-- Task to complete --
Filter the entries down to the lines holding "Vibration", then copy those lines.

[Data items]
---+---

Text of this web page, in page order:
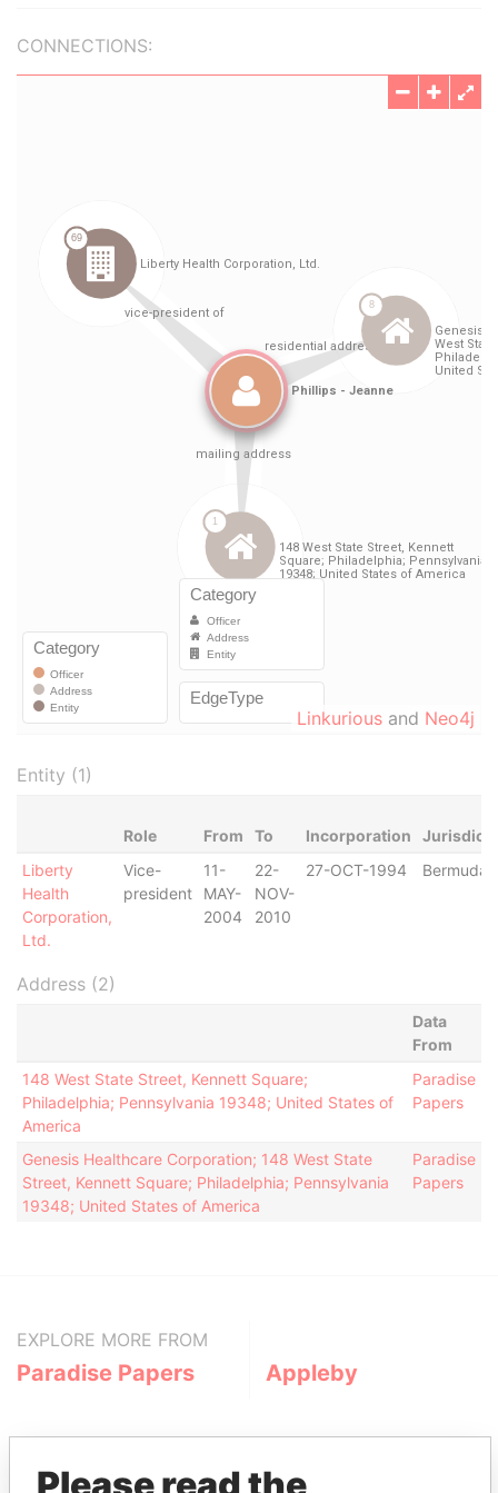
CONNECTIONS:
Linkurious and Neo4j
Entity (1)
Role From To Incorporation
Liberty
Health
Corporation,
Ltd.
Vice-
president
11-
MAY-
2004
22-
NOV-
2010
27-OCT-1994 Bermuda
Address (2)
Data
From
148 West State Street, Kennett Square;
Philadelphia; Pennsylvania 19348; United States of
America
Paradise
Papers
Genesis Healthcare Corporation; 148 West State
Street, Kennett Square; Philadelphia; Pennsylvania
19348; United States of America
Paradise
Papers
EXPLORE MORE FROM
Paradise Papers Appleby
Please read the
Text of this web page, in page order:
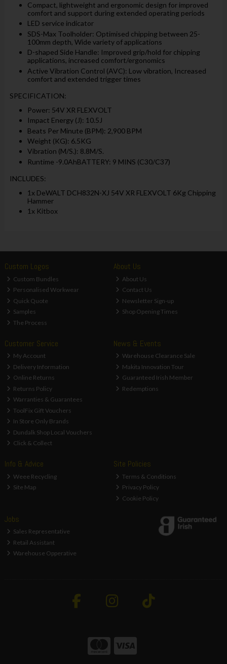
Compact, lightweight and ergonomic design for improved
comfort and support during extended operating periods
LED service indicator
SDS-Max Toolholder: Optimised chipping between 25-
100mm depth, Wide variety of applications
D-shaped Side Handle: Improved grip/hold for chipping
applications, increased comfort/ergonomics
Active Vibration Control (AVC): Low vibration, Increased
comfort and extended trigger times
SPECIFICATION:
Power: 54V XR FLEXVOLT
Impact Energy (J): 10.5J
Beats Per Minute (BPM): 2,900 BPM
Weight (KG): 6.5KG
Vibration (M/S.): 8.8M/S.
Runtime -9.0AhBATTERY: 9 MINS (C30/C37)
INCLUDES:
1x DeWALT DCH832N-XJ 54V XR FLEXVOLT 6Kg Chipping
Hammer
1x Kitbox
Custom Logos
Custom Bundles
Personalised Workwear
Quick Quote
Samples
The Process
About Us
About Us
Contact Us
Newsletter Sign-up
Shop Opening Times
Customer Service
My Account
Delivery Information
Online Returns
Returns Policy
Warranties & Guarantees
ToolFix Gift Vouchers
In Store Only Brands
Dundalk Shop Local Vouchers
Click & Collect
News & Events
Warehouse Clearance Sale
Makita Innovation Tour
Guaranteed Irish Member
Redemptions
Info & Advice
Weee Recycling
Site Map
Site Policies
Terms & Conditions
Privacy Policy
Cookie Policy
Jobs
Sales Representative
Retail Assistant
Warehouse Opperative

---+---

-- Task output --
Active Vibration Control (AVC): Low vibration, Increased
Vibration (M/S.): 8.8M/S.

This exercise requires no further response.